On peut aujourd'hui se demander, face à ces "brouillons" de la "solution finale", pourquoi tous les juifs menacés, inquiets, harcelés, privés de tout, et d'abord de leur dignité d'hommes et de femmes, ne sont pas partis vers des pays plus cléments ?

Ceux-ci n'en voulaient pas, ou alors au compte-gouttes.

Surtout il était inconcevable, au sens propre, pour ces malheureux, de prévoir la singularité atroce de ce qui allait suivre.
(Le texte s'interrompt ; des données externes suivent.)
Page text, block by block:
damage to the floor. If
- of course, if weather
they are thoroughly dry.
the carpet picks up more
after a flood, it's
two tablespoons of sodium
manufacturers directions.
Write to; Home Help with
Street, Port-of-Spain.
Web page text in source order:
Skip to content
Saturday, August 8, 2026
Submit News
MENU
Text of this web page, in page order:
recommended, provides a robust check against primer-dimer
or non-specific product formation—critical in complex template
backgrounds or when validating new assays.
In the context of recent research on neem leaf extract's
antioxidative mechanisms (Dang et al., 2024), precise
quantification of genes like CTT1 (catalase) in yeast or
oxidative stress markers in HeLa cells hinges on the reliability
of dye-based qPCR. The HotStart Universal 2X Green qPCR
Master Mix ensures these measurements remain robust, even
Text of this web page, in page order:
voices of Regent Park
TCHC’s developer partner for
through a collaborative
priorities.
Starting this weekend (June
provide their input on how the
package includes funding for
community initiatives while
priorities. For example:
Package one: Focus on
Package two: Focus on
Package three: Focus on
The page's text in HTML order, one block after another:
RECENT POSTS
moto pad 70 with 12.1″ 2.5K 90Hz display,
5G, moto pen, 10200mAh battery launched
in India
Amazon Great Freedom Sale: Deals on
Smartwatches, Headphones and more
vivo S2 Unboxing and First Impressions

A chaque étape de la violence, il y avait une sorte de soulagement amer comme si elle allait être la dernière, comme si ce qu'on avait subi serait enfin la fin d'un calvaire au quotidien supporté parce que leur vie, pour la plupart, était encore préservée.

Deux moments clés.

La Nuit de Cristal au mois de novembre 1938 où un degré de plus est franchi, Hitler autorisant qu'on laisse les nazis de la base se livrer à tous les débordements. Et ce fut un déchaînement partout en Allemagne.

Goering, même lui, admettant qu'on ne peut tout de même pas laisser mourir les Juifs de faim et Heydrich, l'âme damnée d'Himmler, semblant ne pas rejeter cette éventualité.
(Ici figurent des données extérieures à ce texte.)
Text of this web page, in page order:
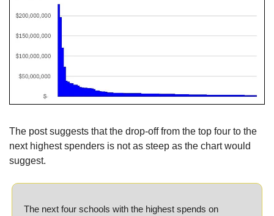
The post suggests that the drop-off from the top four to the
next highest spenders is not as steep as the chart would
suggest.
The next four schools with the highest spends on
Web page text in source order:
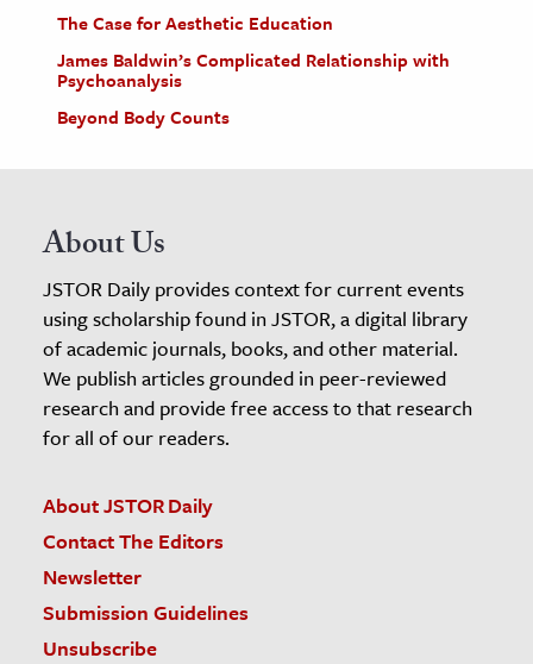
The Case for Aesthetic Education
James Baldwin’s Complicated Relationship with
Psychoanalysis
Beyond Body Counts
About Us
JSTOR Daily provides context for current events
using scholarship found in JSTOR, a digital library
of academic journals, books, and other material.
We publish articles grounded in peer-reviewed
research and provide free access to that research
for all of our readers.
About JSTOR Daily
Contact The Editors
Newsletter
Submission Guidelines
Unsubscribe
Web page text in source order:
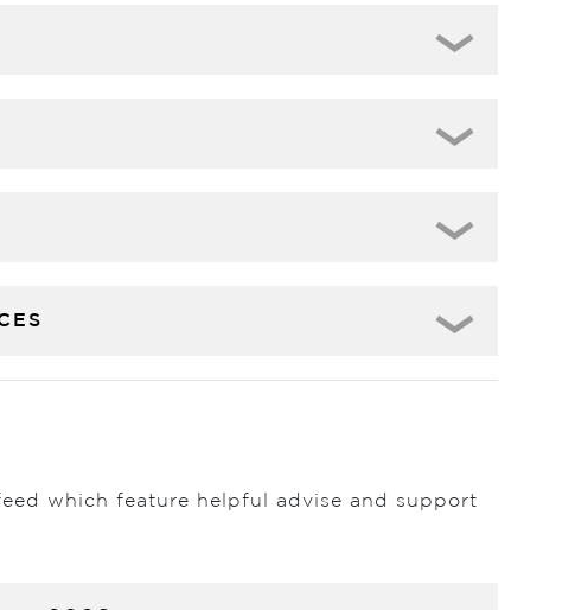
which feature helpful advise and support
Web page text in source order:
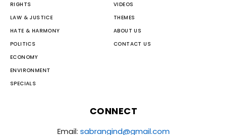
RIGHTS
LAW & JUSTICE
HATE & HARMONY
POLITICS
ECONOMY
ENVIRONMENT
SPECIALS
VIDEOS
THEMES
ABOUT US
CONTACT US
CONNECT
Email: sabrangind@gmail.com

Si cette enquête historique - tout est vrai, tout est vérifiable - est aussi décisive, c'est à cause de la technique qui est mise à son service. Une pluralité d'historiens allemands, américains, anglais, suisses, français et israéliens informant sans passion mais avec rectitude, rigueur, quadrillant, sans rien omettre, le sujet de la destruction des Juifs d'Europe, offrant avec leurs échanges croisés une vision, à la fois consensuelle mais diverse, des prémices de l'Holocauste.

Avec l'apport d'archives que pour ma part je n'avais encore jamais vues et qui font apparaître ce qui est rarement perçu : la joie mauvaise avec laquelle cette descente aux enfers des Juifs est conçue, élaborée, avec un mélange d'odieuse bureaucratie et d'immoralité humaine. Le sourire abject devant un désastre menant insensiblement mais sûrement vers l'Holocauste. Ils ne le savent pas encore probablement mais c'est comme s'ils pressentaient que le meilleur, pour le nazisme, est à venir.

Attendant avec impatience la suite, je m'interroge.

Tout ce qu'il y a d'exceptionnel dans cette enquête ne serait-il pas généralisable ? Sur les sujets d'actualité, pour les débats politiques, sur les thèmes brûlants d'aujourd'hui - et il y en a ! -, pourquoi ne mettrait-on pas en oeuvre cette infinité de regards et de pensées au lieu de nous imposer des conversations faussement libres avec des animateurs faussement impartiaux ?

Il y a d'autres guides que l'horreur.